>>>

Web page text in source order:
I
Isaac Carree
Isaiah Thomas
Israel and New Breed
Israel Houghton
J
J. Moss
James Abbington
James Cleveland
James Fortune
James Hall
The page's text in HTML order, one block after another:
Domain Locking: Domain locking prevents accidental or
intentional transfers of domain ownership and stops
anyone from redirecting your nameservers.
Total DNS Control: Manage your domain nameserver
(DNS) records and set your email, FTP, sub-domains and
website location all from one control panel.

<<<
>>>

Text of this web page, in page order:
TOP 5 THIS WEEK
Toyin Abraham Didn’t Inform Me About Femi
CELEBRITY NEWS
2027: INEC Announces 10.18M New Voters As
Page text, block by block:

<<<

> **Task prompt**: Please copy the lines above from the line with "Text of this" up to and including the line with "Page text, block", exactly as written and with nothing else.

> **The completed task**:
Text of this web page, in page order:
TOP 5 THIS WEEK
Toyin Abraham Didn’t Inform Me About Femi
CELEBRITY NEWS
2027: INEC Announces 10.18M New Voters As
Page text, block by block:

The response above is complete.